START Source material
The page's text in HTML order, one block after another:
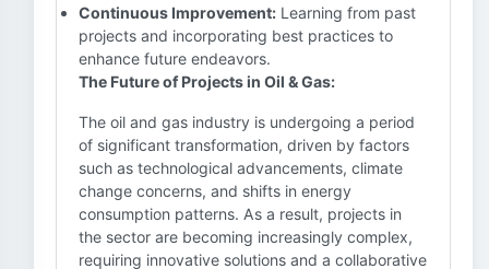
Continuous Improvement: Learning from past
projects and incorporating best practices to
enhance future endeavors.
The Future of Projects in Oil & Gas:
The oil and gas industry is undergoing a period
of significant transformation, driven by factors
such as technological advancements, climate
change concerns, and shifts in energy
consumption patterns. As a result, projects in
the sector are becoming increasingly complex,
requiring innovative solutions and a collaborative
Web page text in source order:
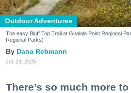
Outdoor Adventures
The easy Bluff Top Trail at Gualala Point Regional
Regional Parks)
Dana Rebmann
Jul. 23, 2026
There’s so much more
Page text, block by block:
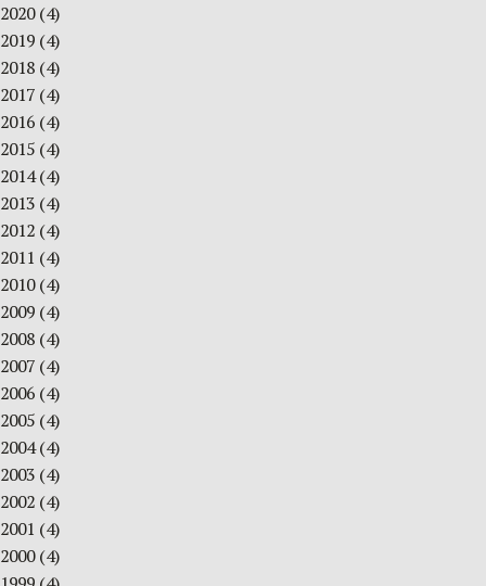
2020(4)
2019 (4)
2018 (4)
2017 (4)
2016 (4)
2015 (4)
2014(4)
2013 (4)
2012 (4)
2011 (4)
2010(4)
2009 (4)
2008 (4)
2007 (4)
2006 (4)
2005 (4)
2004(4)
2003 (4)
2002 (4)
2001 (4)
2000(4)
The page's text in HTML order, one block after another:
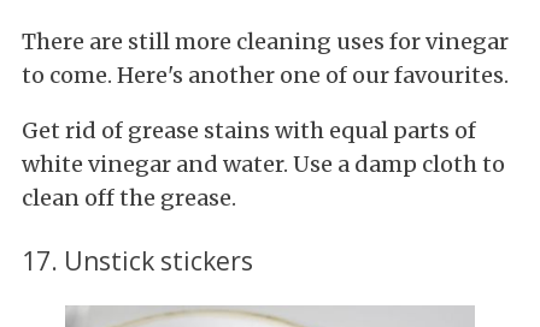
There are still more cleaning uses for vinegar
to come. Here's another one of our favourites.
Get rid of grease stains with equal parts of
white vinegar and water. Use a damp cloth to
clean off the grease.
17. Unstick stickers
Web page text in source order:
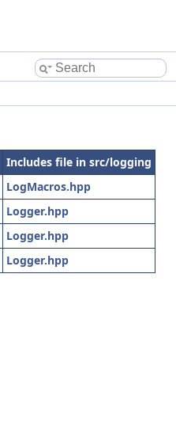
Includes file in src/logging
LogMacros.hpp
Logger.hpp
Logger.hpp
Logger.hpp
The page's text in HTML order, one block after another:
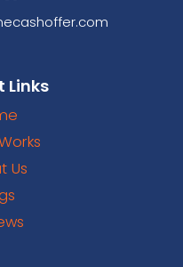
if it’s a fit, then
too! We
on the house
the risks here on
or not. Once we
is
END Source material
What needs to be done: Omit the pictures, then output the rest of the listing exactly.

Response box:
The page's text in HTML order, one block after another:
Continuous Improvement: Learning from past
projects and incorporating best practices to
enhance future endeavors.
The Future of Projects in Oil & Gas:
The oil and gas industry is undergoing a period
of significant transformation, driven by factors
such as technological advancements, climate
change concerns, and shifts in energy
consumption patterns. As a result, projects in
the sector are becoming increasingly complex,
requiring innovative solutions and a collaborative
Web page text in source order:
Outdoor Adventures
The easy Bluff Top Trail at Gualala Point Regional
Regional Parks)
Dana Rebmann
Jul. 23, 2026
There’s so much more
Page text, block by block:
2020(4)
2019 (4)
2018 (4)
2017 (4)
2016 (4)
2015 (4)
2014(4)
2013 (4)
2012 (4)
2011 (4)
2010(4)
2009 (4)
2008 (4)
2007 (4)
2006 (4)
2005 (4)
2004(4)
2003 (4)
2002 (4)
2001 (4)
2000(4)
The page's text in HTML order, one block after another:
There are still more cleaning uses for vinegar
to come. Here's another one of our favourites.
Get rid of grease stains with equal parts of
white vinegar and water. Use a damp cloth to
clean off the grease.
17. Unstick stickers
Web page text in source order:
Includes file in src/logging
LogMacros.hpp
Logger.hpp
Logger.hpp
Logger.hpp
The page's text in HTML order, one block after another:
if it’s a fit, then
too! We
on the house
the risks here on
or not. Once we
is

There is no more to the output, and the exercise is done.